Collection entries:
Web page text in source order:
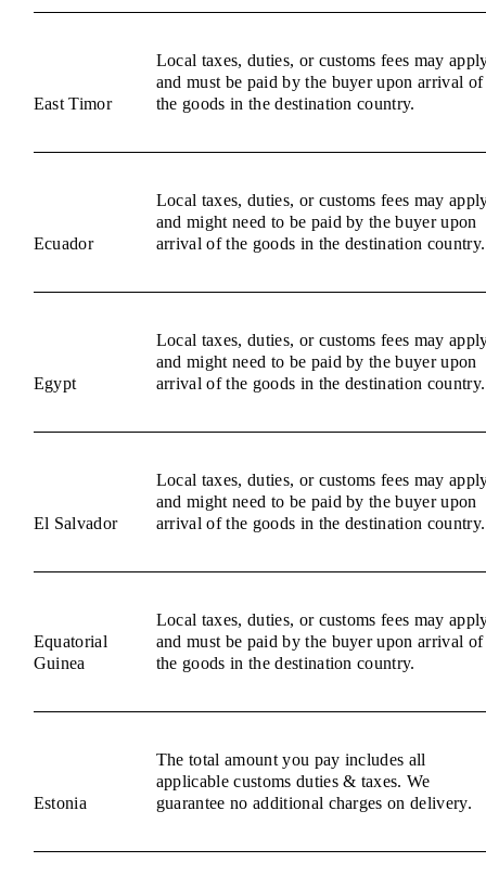
East Timor
Local taxes, duties, or customs fees may
and must be paid by the buyer upon arrival of
the goods in the destination country.
Ecuador
Local taxes, duties, or customs fees may
and might need to be paid by the buyer upon
arrival of the goods in the destination country.
Egypt
Local taxes, duties, or customs fees may
and might need to be paid by the buyer upon
arrival of the goods in the destination country.
El Salvador
Local taxes, duties, or customs fees may
and might need to be paid by the buyer upon
arrival of the goods in the destination country.
Equatorial
Guinea
Local taxes, duties, or customs fees may
and must be paid by the buyer upon arrival of
the goods in the destination country.
Estonia
The total amount you pay includes all
applicable customs duties & taxes. We
guarantee no additional charges on delivery.
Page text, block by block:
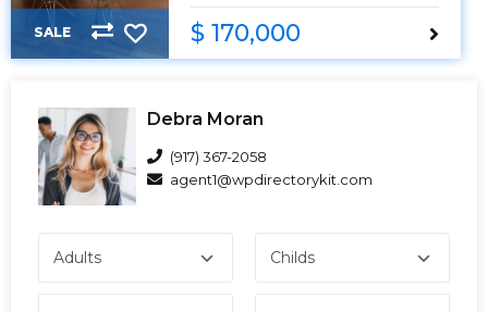
SALE $ 170,000
Debra Moran
(917) 367-2058
agent1@wpdirectorykit.com

_DIRECTIONS_
The records above must be retyped exactly. Please omit the pictures.

_RESULT OF THE EXERCISE_
Web page text in source order:
East Timor
Local taxes, duties, or customs fees may
and must be paid by the buyer upon arrival of
the goods in the destination country.
Ecuador
Local taxes, duties, or customs fees may
and might need to be paid by the buyer upon
arrival of the goods in the destination country.
Egypt
Local taxes, duties, or customs fees may
and might need to be paid by the buyer upon
arrival of the goods in the destination country.
El Salvador
Local taxes, duties, or customs fees may
and might need to be paid by the buyer upon
arrival of the goods in the destination country.
Equatorial
Guinea
Local taxes, duties, or customs fees may
and must be paid by the buyer upon arrival of
the goods in the destination country.
Estonia
The total amount you pay includes all
applicable customs duties & taxes. We
guarantee no additional charges on delivery.
Page text, block by block:
SALE $ 170,000
Debra Moran
(917) 367-2058
agent1@wpdirectorykit.com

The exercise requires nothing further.